Reading ingredient lists on foods, beverages, dietary supplements, and prescription medication packages is essential to determine which items contain lactose (although amounts will vary). If any of the following are listed on the ingredients list, the product contains lactose. However, keep in mind that you do not need to avoid all lactose, just large amounts.

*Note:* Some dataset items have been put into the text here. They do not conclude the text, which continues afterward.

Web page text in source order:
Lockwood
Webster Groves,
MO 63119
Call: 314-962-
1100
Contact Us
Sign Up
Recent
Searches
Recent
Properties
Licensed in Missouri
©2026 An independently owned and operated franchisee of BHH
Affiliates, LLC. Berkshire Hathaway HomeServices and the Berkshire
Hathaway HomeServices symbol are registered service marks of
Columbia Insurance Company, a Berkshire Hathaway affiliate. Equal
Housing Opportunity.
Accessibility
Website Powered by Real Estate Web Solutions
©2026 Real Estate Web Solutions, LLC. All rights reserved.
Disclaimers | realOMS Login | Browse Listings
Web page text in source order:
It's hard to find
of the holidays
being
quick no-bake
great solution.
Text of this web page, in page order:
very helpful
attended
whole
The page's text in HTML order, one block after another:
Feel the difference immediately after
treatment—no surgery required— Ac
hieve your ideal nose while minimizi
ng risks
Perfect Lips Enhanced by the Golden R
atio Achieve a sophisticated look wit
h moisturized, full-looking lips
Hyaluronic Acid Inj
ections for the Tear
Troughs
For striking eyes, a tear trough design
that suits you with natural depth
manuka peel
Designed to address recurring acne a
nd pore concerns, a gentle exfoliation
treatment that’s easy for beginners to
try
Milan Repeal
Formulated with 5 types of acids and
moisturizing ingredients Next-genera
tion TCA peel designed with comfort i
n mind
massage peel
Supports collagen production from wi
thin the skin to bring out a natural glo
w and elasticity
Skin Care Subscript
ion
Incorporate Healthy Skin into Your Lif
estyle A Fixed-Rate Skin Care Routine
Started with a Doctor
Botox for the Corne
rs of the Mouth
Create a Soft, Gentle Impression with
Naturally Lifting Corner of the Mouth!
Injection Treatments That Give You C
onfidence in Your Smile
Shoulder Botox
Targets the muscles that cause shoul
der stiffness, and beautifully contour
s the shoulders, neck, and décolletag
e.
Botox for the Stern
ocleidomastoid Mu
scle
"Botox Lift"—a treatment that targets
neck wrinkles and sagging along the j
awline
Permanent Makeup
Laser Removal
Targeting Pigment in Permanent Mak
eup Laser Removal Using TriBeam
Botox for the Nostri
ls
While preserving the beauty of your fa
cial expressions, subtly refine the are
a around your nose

You can experiment with different amounts of lactose-containing foods and beverages, especially nutrient-dense options from the Milk category (including low-fat milk and yogurt). If you know you can’t tolerate the amounts of such foods recommended in MyPyramid, be sure to include key nutrients found in milk (including calcium, vitamin D, riboflavin, and protein) from other dietary sources to meet your daily nutrient needs. Alternatively, you can discuss supplements with your physician or a registered dietitian.

You can also pair small amounts of lactose-containing foods with foods rich in fiber or protein, which slows digestion, enhancing lactose absorption.

Although “lactose-free” or “lactose-reduced’ milk (such as Lact-Aid) and other dairy products are available, these terms are not officially defined by the FDA. Nevertheless, such products can help you reduce your overall lactose consumption by replacing similar lactose-containing foods and beverages.

Lactase enzymes are also sold as chewable tablets or pills (capsules); you can take these right before you consume lactose-containing foods and beverages to help your body better digest and absorb the lactose and avoid adverse symptoms. For children or infants with lactose intolerance, calcium-fortified soy milk or rice milk can substitute for cow’s milk.

Lactase is an enzyme (a protein) that breaks down lactose (the sugar in milk and milk products) into glucose and galactose.

Celiac disease is an inherited condition in which gluten – a protein found in grains such as wheat, barley, and rye – cannot be digested.

Crohn’s disease is a chronic inflammatory bowel disease that involves the small or large intestine that can cause diarrhea, malabsorption, and other symptoms.

A lactose tolerance test is one of several tests used to detect lactose intolerance in adults. It measures the ability of your intestines to break down lactose, the sugar found in milk and other dairy products. Multiple blood tests are taken before and after consuming a lactose-containing solution.

A hydrogen breath test is one of several tests used to detect lactose intolerance in adults. It measures how much hydrogen you breathe out and is a noninvasive test commonly used to detect lactose intolerance. Increased hydrogen levels indicate the body is adequately breaking down and absorbing lactose.

A stool acidity test is one of several tests used to detect lactose intolerance in children. It measures how acidic a stool sample is after ingesting a small amount of lactose.